▶ _Problem to work on_
An exact reproduction of the records is required, with all pictures omitted.

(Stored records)
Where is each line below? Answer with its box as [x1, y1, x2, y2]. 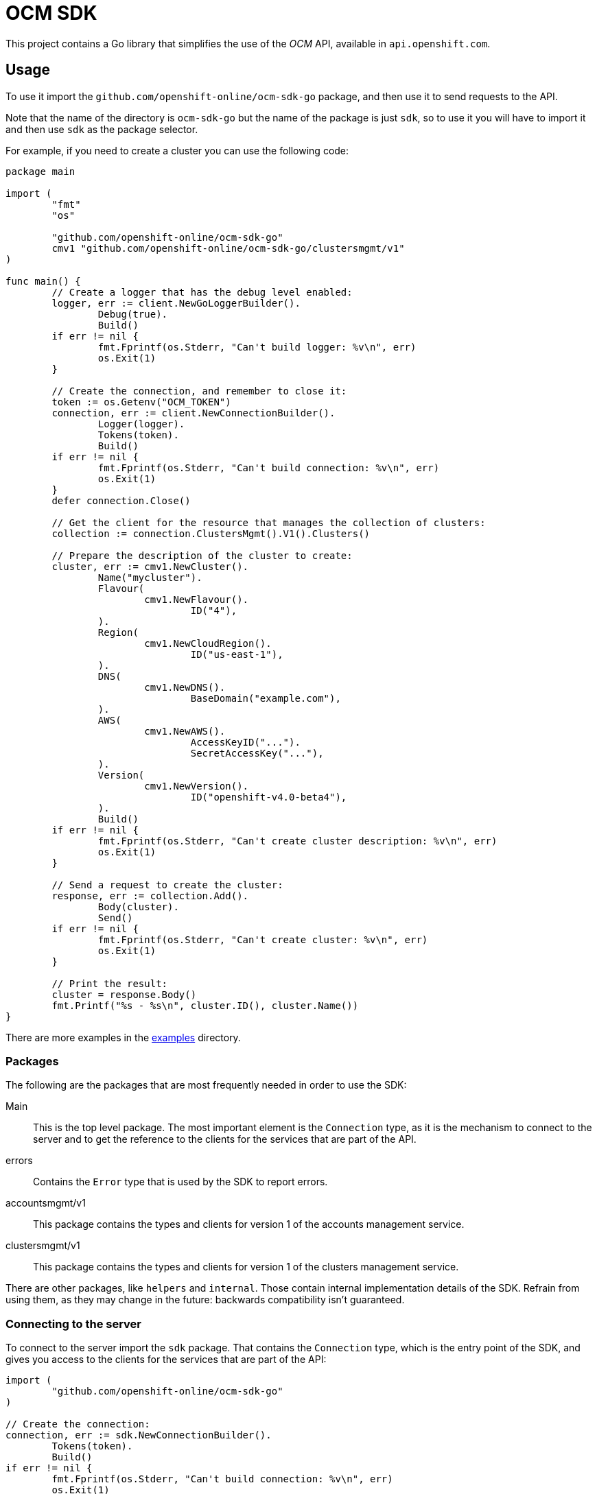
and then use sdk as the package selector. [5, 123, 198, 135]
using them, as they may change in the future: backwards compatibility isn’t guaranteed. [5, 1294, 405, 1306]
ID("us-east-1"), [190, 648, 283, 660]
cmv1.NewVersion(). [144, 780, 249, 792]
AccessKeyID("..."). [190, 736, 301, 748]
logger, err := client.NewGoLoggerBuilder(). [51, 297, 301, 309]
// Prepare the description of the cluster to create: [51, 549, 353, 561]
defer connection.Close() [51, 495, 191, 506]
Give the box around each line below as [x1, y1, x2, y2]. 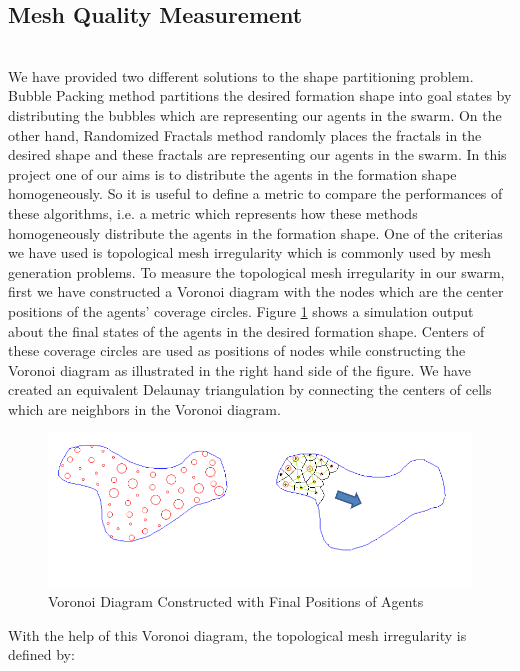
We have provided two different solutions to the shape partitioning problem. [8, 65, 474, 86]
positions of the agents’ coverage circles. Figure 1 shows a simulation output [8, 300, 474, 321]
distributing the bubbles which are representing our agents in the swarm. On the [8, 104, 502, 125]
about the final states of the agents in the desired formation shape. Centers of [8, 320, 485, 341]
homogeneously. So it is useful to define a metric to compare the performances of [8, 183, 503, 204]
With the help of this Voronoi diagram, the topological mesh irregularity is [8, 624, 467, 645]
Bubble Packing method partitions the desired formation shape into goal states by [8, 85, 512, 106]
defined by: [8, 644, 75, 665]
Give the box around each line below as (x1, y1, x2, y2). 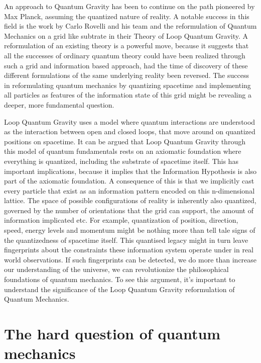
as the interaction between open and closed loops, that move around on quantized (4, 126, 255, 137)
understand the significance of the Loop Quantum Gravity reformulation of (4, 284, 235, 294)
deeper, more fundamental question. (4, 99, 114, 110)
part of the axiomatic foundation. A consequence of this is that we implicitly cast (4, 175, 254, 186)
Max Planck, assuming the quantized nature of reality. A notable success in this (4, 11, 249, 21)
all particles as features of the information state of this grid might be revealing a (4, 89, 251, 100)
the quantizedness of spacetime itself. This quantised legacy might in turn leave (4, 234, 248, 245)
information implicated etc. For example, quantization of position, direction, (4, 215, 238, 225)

▶ _Answer to this task_
Where is each line below? Answer with its box as [x1, y1, x2, y2]. 
and then use sdk as the package selector. [5, 123, 198, 135]
using them, as they may change in the future: backwards compatibility isn’t guaranteed. [5, 1294, 405, 1306]
ID("us-east-1"), [190, 648, 283, 660]
cmv1.NewVersion(). [144, 780, 249, 792]
AccessKeyID("..."). [190, 736, 301, 748]
logger, err := client.NewGoLoggerBuilder(). [51, 297, 301, 309]
// Prepare the description of the cluster to create: [51, 549, 353, 561]
defer connection.Close() [51, 495, 191, 506]
Give the box around each line below as [x1, y1, x2, y2]. 
We have provided two different solutions to the shape partitioning problem. [8, 65, 474, 86]
positions of the agents’ coverage circles. Figure 1 shows a simulation output [8, 300, 474, 321]
distributing the bubbles which are representing our agents in the swarm. On the [8, 104, 502, 125]
about the final states of the agents in the desired formation shape. Centers of [8, 320, 485, 341]
homogeneously. So it is useful to define a metric to compare the performances of [8, 183, 503, 204]
With the help of this Voronoi diagram, the topological mesh irregularity is [8, 624, 467, 645]
Bubble Packing method partitions the desired formation shape into goal states by [8, 85, 512, 106]
defined by: [8, 644, 75, 665]
Give the box around each line below as (x1, y1, x2, y2). 
as the interaction between open and closed loops, that move around on quantized (4, 126, 255, 137)
understand the significance of the Loop Quantum Gravity reformulation of (4, 284, 235, 294)
deeper, more fundamental question. (4, 99, 114, 110)
part of the axiomatic foundation. A consequence of this is that we implicitly cast (4, 175, 254, 186)
Max Planck, assuming the quantized nature of reality. A notable success in this (4, 11, 249, 21)
all particles as features of the information state of this grid might be revealing a (4, 89, 251, 100)
the quantizedness of spacetime itself. This quantised legacy might in turn leave (4, 234, 248, 245)
information implicated etc. For example, quantization of position, direction, (4, 215, 238, 225)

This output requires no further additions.